You should be able to boot from it - but I'd guess it depends on your BIOS settings (may be worth a look if it doesn't work immediately as there are settings to allow PCI cards to respond to the BIOS)
-Carol Haynes
The Ultra 100 card has it's own BIOS. At a point late in the booting up process, the card will detect and list all devices attached to it. Until that happens, those devices don't really exist on your system.
If you wanted to boot from an optical drive that is hooked up to the card, and it's the only optical device on the system, setting in the system BIOS to boot from a 'non-existing' optical device may not work. And you don't have access to anything in the card's BIOS.
This is why I was unsure if it could be done. It may also depend on the card too. Maybe newer cards are better and will allow you to do more. Mine is kind of old. Of the 2 cards that my father and I have, my Ultra 133 card was the newer one...purchased in 2001...and I swapped that for his older Ultra 100 card.
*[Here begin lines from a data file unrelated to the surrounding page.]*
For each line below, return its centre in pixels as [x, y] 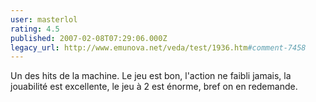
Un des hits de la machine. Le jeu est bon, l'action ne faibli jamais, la [151, 76]
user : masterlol [44, 19]
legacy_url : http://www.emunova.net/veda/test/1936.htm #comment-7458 [158, 47]
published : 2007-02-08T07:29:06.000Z [89, 38]
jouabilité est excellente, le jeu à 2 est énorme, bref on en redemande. [154, 87]
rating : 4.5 [35, 29]
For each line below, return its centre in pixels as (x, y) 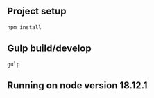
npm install (24, 27)
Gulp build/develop (49, 49)
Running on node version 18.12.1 (77, 86)
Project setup (37, 11)
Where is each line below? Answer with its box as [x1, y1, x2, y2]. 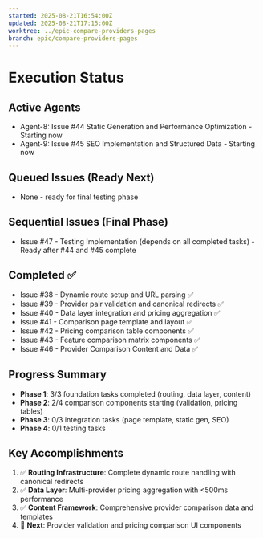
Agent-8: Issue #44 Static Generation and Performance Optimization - [19, 122, 253, 132]
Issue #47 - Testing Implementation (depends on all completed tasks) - [19, 236, 255, 246]
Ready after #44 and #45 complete [19, 245, 136, 255]
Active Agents [8, 100, 81, 114]
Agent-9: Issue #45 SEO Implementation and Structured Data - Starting [19, 139, 255, 149]
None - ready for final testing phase [19, 192, 139, 202]
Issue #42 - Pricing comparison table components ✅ [19, 326, 194, 336]
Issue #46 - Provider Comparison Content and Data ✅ [19, 344, 199, 353]
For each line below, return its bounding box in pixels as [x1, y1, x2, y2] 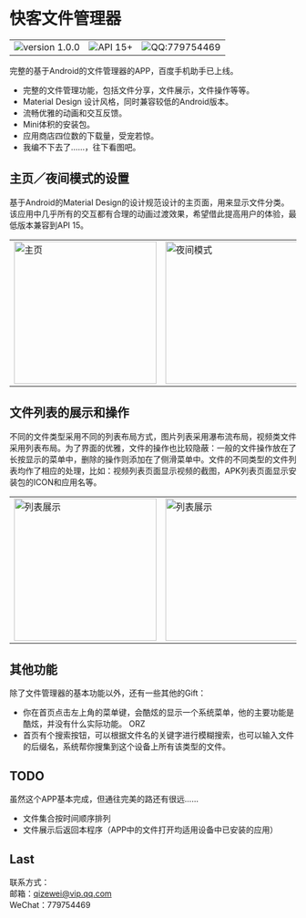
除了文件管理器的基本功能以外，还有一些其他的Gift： [9, 687, 207, 698]
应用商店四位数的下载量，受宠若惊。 [22, 129, 159, 141]
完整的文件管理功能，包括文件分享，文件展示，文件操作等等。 [22, 84, 255, 96]
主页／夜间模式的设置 [9, 170, 129, 187]
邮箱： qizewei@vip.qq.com [9, 888, 112, 899]
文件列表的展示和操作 [9, 405, 129, 420]
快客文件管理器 [9, 8, 122, 29]
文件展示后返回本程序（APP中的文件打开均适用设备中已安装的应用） [22, 824, 279, 835]
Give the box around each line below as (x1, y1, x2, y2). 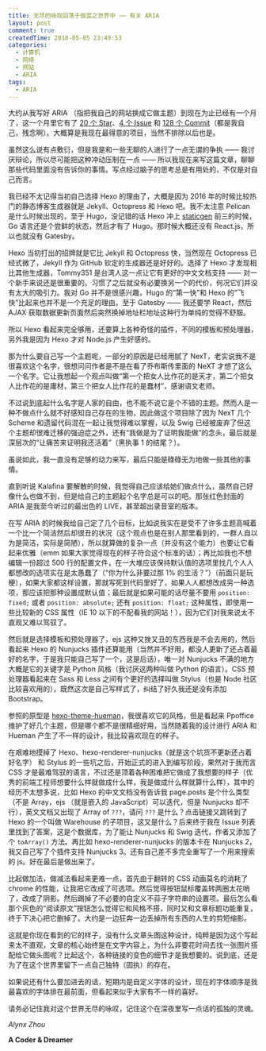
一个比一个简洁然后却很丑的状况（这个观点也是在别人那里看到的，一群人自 (8, 528, 251, 538)
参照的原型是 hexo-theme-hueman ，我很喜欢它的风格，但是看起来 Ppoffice (8, 711, 255, 721)
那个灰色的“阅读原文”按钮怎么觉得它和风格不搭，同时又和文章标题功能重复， (8, 903, 257, 914)
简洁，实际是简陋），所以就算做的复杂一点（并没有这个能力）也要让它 (21, 538, 248, 548)
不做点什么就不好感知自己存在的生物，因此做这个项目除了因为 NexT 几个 (14, 408, 252, 418)
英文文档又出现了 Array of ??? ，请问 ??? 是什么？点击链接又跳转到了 (25, 807, 248, 817)
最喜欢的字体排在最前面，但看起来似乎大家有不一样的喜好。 (8, 987, 203, 997)
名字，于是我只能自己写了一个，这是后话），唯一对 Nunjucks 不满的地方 (21, 655, 255, 664)
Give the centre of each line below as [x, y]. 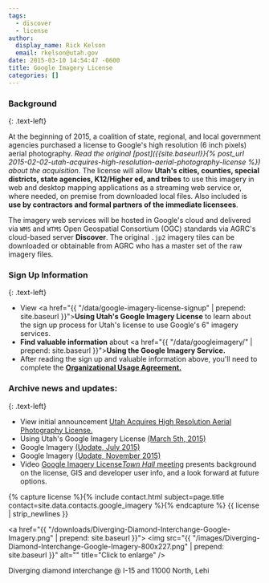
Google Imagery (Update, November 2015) [90, 455]
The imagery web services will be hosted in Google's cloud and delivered [130, 220]
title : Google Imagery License [61, 68]
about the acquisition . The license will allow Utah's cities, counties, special [134, 170]
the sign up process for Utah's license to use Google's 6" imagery [129, 325]
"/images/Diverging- [226, 537]
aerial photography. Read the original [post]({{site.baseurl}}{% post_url [126, 153]
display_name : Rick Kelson [61, 46]
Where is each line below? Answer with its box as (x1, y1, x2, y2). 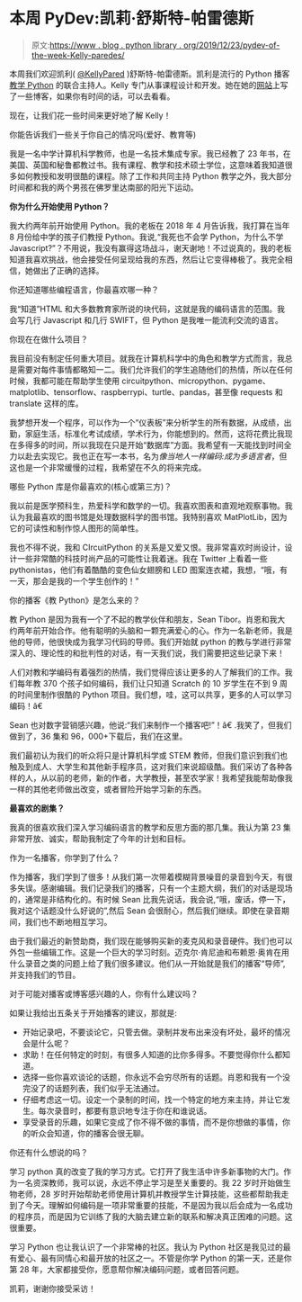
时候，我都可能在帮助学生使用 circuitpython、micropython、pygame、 (9, 375, 271, 386)
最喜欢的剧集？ (9, 803, 65, 813)
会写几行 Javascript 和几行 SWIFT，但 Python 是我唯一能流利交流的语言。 (9, 314, 283, 325)
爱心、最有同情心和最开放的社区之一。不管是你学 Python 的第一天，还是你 (16, 1253, 292, 1263)
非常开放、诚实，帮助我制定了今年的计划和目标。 (9, 833, 191, 844)
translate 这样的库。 (9, 398, 84, 409)
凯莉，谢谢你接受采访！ (9, 1283, 96, 1294)
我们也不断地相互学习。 (24, 916, 112, 927)
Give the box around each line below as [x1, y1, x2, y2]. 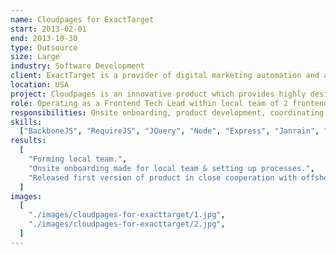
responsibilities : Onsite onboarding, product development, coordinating [10, 107, 325, 118]
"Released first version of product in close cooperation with [28, 172, 298, 183]
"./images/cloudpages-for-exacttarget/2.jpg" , [28, 219, 226, 230]
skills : [10, 117, 43, 127]
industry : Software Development [10, 61, 145, 71]
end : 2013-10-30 [10, 33, 78, 43]
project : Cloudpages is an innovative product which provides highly [10, 89, 307, 99]
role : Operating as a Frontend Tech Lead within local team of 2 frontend [10, 98, 329, 108]
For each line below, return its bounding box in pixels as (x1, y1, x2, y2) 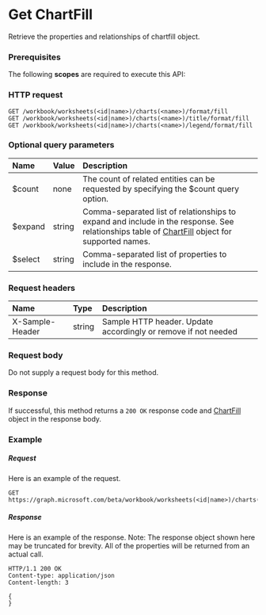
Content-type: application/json (8, 571, 115, 579)
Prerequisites (8, 52, 61, 63)
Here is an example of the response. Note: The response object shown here (8, 533, 256, 542)
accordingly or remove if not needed (101, 327, 237, 338)
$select (12, 254, 40, 265)
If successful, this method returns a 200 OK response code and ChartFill (8, 406, 241, 415)
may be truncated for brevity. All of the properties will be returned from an (8, 541, 250, 550)
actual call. (8, 549, 44, 559)
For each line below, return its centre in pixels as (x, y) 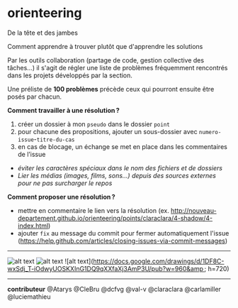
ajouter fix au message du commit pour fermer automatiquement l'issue (123, 233)
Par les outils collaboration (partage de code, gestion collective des (106, 60)
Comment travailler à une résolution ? (64, 110)
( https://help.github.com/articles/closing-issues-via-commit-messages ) (123, 241)
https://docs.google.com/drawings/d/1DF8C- (159, 261)
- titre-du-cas (54, 139)
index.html (33, 226)
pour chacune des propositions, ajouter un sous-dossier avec (107, 131)

The drivers for the Ultra 100 can be installed from within Windows.
The Ultra 133 card
required you to have a floppy drive to install the drivers during first boot. I had a floppy drive on the pc it was originally purchased for, but I don't have a floppy drive on this pc. On the older pc I originally had it in, that card detected and listed the devices attached to it early in the boot process, right after the listing of the drives attached directly to your system. I think that card would have better luck with booting from a device attached to it than the Ultra 100 would.
Like I said...something to experiment with some day.